Water vapor is transported from the humid autoclave,
through the paperboard into the apparatus. The
concentration of water vapor inside is measured using
relative humidity, temperature and pressure transmitters.
The volume of the apparatus is known which
means the amount of transported water vapor can be
estimated. Figure 1 shows the principle of the test
apparatus. The packaging material is placed horizontally
on top of the apparatus in between silicone rubber
seals, and the equipment is sealed using a metal
lid and clamps. The only moisture transport into the
apparatus should be through the paperboard.
The test apparatus was placed in the autoclave
where the retort programme held the temperature and
pressure constant at 125 ◦ C and 3.8 bar for one hour.
A reference test was performed without the packaging
material, to see if there was any background leakage
of moisture. When investigating the diffusion
through the packaging material, a stack of five samples
with 10 mm diffusion length were used.
Obtained relative humidity data was recalculated
to concentrations of water vapor.

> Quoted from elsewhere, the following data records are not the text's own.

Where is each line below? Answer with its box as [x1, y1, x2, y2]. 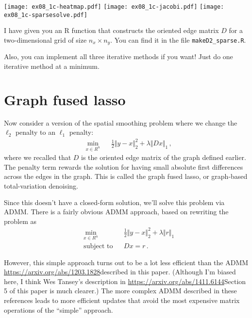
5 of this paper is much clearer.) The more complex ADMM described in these [4, 286, 237, 296]
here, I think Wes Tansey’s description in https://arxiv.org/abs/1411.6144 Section [4, 276, 246, 286]
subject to [84, 242, 113, 250]
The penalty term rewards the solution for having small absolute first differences [4, 161, 243, 172]
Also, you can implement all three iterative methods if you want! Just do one [4, 51, 233, 62]
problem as [4, 216, 37, 226]
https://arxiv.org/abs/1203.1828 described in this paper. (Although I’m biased [4, 267, 236, 277]
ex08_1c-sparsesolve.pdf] [4, 11, 87, 18]

The concentrations
were used in COMSOL Multiphysics when simulating
the moisture transport to find a corresponding diffusivity.
In COMSOL, the 3D convection and diffusion
model was found to be suitable, which uses the
general equation for mass transfer.
Figure 1: Test apparatus - moisture transport is
shown by the arrows. 1. packaging material and
silicone seals, 2. RH and temperature transmitter 3.
pressure transmitter 4. pressure equalizer
Due to symmetry, 1/4 of the actual test apparatus
geometry was drawn in the model, which consisted
of three subdomains.
• The packaging material. Only the paperboard,
with a total thickness of 1.5 mm, was considered.
The thickness of polypropylene and aluminum
was neglected since the diffusivities in
these layers are much smaller than in paperboard.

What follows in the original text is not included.